Data extracted from a collection:
# # # #

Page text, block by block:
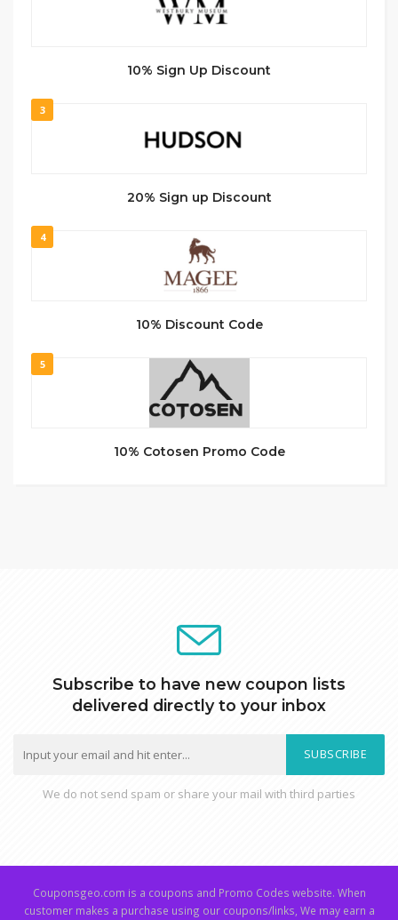
10% Sign Up Discount
3
20% Sign up Discount
4
10% Discount Code
5
10% Cotosen Promo Code
Subscribe to have new coupon lists
delivered directly to your inbox
SUBSCRIBE
We do not send spam or share your mail with third parties
Couponsgeo.com is a coupons and Promo Codes website. When
customer makes a purchase using our coupons/links, We may earn a
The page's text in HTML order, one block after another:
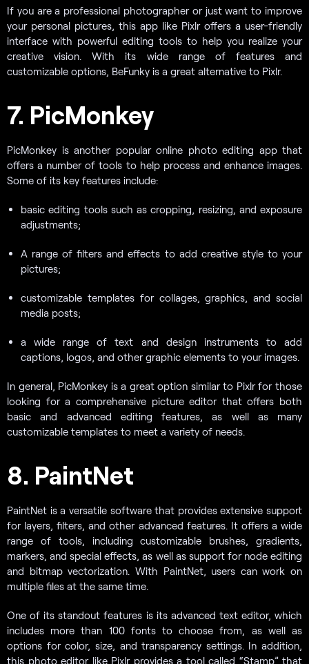
If you are a professional photographer or just want to improve
your personal pictures, this app like Pixlr offers a user-friendly
interface with powerful editing tools to help you realize your
creative vision. With its wide range of features and
customizable options, BeFunky is a great alternative to Pixlr.
7. PicMonkey
PicMonkey is another popular online photo editing app that
offers a number of tools to help process and enhance images.
Some of its key features include:
basic editing tools such as cropping, resizing, and exposure
adjustments;
A range of filters and effects to add creative style to your
pictures;
customizable templates for collages, graphics, and social
media posts;
a wide range of text and design instruments to add
captions, logos, and other graphic elements to your images.
In general, PicMonkey is a great option similar to Pixlr for those
looking for a comprehensive picture editor that offers both
basic and advanced editing features, as well as many
customizable templates to meet a variety of needs.
8. PaintNet
PaintNet is a versatile software that provides extensive support
for layers, filters, and other advanced features. It offers a wide
range of tools, including customizable brushes, gradients,
markers, and special effects, as well as support for node editing
and bitmap vectorization. With PaintNet, users can work on
multiple files at the same time.
One of its standout features is its advanced text editor, which
includes more than 100 fonts to choose from, as well as
options for color, size, and transparency settings. In addition,
this photo editor like Pixlr provides a tool called “Stamp” that
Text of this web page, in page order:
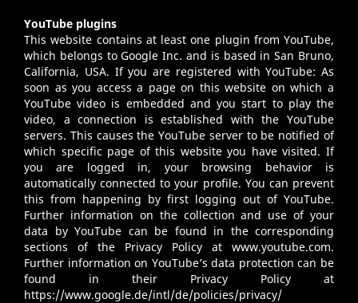
YouTube plugins
This website contains at least one plugin from YouTube,
which belongs to Google Inc. and is based in San Bruno,
California, USA. If you are registered with YouTube: As
soon as you access a page on this website on which a
YouTube video is embedded and you start to play the
video, a connection is established with the YouTube
servers. This causes the YouTube server to be notified of
which specific page of this website you have visited. If
you are logged in, your browsing behavior is
automatically connected to your profile. You can prevent
this from happening by first logging out of YouTube.
Further information on the collection and use of your
data by YouTube can be found in the corresponding
sections of the Privacy Policy at www.youtube.com.
Further information on YouTube’s data protection can be
found in their Privacy Policy at
https://www.google.de/intl/de/policies/privacy/
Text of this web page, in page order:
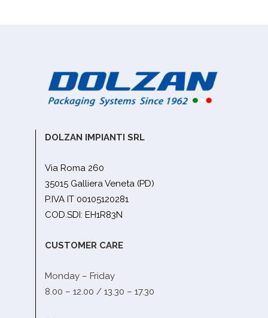
DOLZAN IMPIANTI SRL
Via Roma 260
35015 Galliera Veneta (PD)
P.IVA IT 00105120281
COD.SDI: EH1R83N
CUSTOMER CARE
Monday – Friday
8.00 – 12.00 / 13.30 – 17.30
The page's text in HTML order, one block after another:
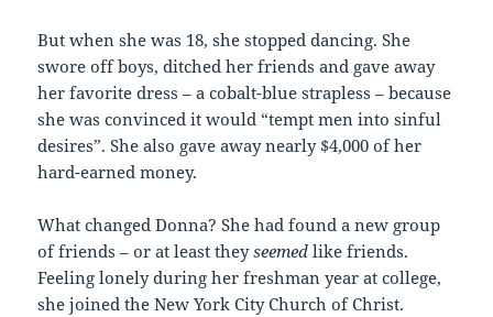
But when she was 18, she stopped dancing. She
swore off boys, ditched her friends and gave away
her favorite dress – a cobalt-blue strapless – because
she was convinced it would “tempt men into sinful
desires”. She also gave away nearly $4,000 of her
hard-earned money.
What changed Donna? She had found a new group
of friends – or at least theyseemed like friends.
Feeling lonely during her freshman year at college,
she joined the New York City Church of Christ.
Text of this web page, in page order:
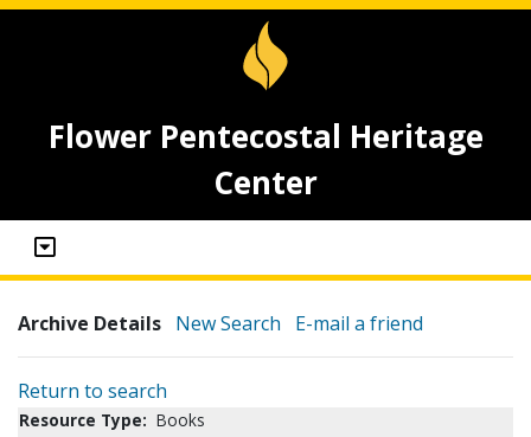
Flower Pentecostal Heritage
Center
Archive Details New Search E-mail a friend
Return to search
Resource Type: Books
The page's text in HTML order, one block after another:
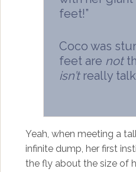
feet!”
Coco was
feet are not
isn’treally
Yeah, when meeting a
infinite dump, her first
the fly about the size of
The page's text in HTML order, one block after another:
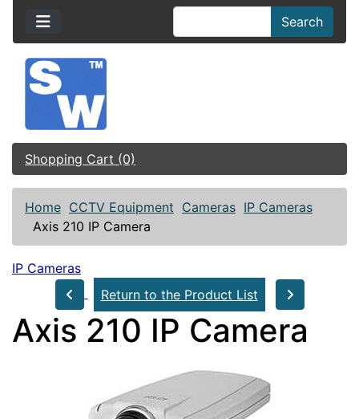
Search
Shopping Cart (0)
Home CCTV Equipment Cameras IP Cameras
Axis 210 IP Camera
IP Cameras
Return to the Product List
Axis 210 IP Camera
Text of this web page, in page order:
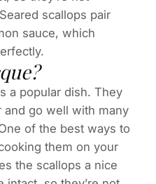
scallops pair
sauce, which
a popular dish. They
and go well with many
of the best ways to
them on your
the scallops a nice
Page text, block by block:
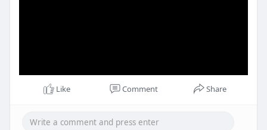
Like Comment Share

# # # #

## What the task asks:
A word-for-word copy of all the data is required, minus the pictures.

## Task answer:
Page text, block by block:
10% Sign Up Discount
3
20% Sign up Discount
4
10% Discount Code
5
10% Cotosen Promo Code
Subscribe to have new coupon lists
delivered directly to your inbox
SUBSCRIBE
We do not send spam or share your mail with third parties
Couponsgeo.com is a coupons and Promo Codes website. When
customer makes a purchase using our coupons/links, We may earn a
The page's text in HTML order, one block after another:
If you are a professional photographer or just want to improve
your personal pictures, this app like Pixlr offers a user-friendly
interface with powerful editing tools to help you realize your
creative vision. With its wide range of features and
customizable options, BeFunky is a great alternative to Pixlr.
7. PicMonkey
PicMonkey is another popular online photo editing app that
offers a number of tools to help process and enhance images.
Some of its key features include:
basic editing tools such as cropping, resizing, and exposure
adjustments;
A range of filters and effects to add creative style to your
pictures;
customizable templates for collages, graphics, and social
media posts;
a wide range of text and design instruments to add
captions, logos, and other graphic elements to your images.
In general, PicMonkey is a great option similar to Pixlr for those
looking for a comprehensive picture editor that offers both
basic and advanced editing features, as well as many
customizable templates to meet a variety of needs.
8. PaintNet
PaintNet is a versatile software that provides extensive support
for layers, filters, and other advanced features. It offers a wide
range of tools, including customizable brushes, gradients,
markers, and special effects, as well as support for node editing
and bitmap vectorization. With PaintNet, users can work on
multiple files at the same time.
One of its standout features is its advanced text editor, which
includes more than 100 fonts to choose from, as well as
options for color, size, and transparency settings. In addition,
this photo editor like Pixlr provides a tool called “Stamp” that
Text of this web page, in page order:
YouTube plugins
This website contains at least one plugin from YouTube,
which belongs to Google Inc. and is based in San Bruno,
California, USA. If you are registered with YouTube: As
soon as you access a page on this website on which a
YouTube video is embedded and you start to play the
video, a connection is established with the YouTube
servers. This causes the YouTube server to be notified of
which specific page of this website you have visited. If
you are logged in, your browsing behavior is
automatically connected to your profile. You can prevent
this from happening by first logging out of YouTube.
Further information on the collection and use of your
data by YouTube can be found in the corresponding
sections of the Privacy Policy at www.youtube.com.
Further information on YouTube’s data protection can be
found in their Privacy Policy at
https://www.google.de/intl/de/policies/privacy/
Text of this web page, in page order:
DOLZAN IMPIANTI SRL
Via Roma 260
35015 Galliera Veneta (PD)
P.IVA IT 00105120281
COD.SDI: EH1R83N
CUSTOMER CARE
Monday – Friday
8.00 – 12.00 / 13.30 – 17.30
The page's text in HTML order, one block after another:
But when she was 18, she stopped dancing. She
swore off boys, ditched her friends and gave away
her favorite dress – a cobalt-blue strapless – because
she was convinced it would “tempt men into sinful
desires”. She also gave away nearly $4,000 of her
hard-earned money.
What changed Donna? She had found a new group
of friends – or at least theyseemed like friends.
Feeling lonely during her freshman year at college,
she joined the New York City Church of Christ.
Text of this web page, in page order:
Flower Pentecostal Heritage
Center
Archive Details New Search E-mail a friend
Return to search
Resource Type: Books
The page's text in HTML order, one block after another:
feet!”
Coco was
feet are not
isn’treally
Yeah, when meeting a
infinite dump, her first
the fly about the size of
The page's text in HTML order, one block after another:
Search
Shopping Cart (0)
Home CCTV Equipment Cameras IP Cameras
Axis 210 IP Camera
IP Cameras
Return to the Product List
Axis 210 IP Camera
Text of this web page, in page order:
scallops pair
sauce, which
a popular dish. They
and go well with many
of the best ways to
them on your
the scallops a nice
Page text, block by block:
Like Comment Share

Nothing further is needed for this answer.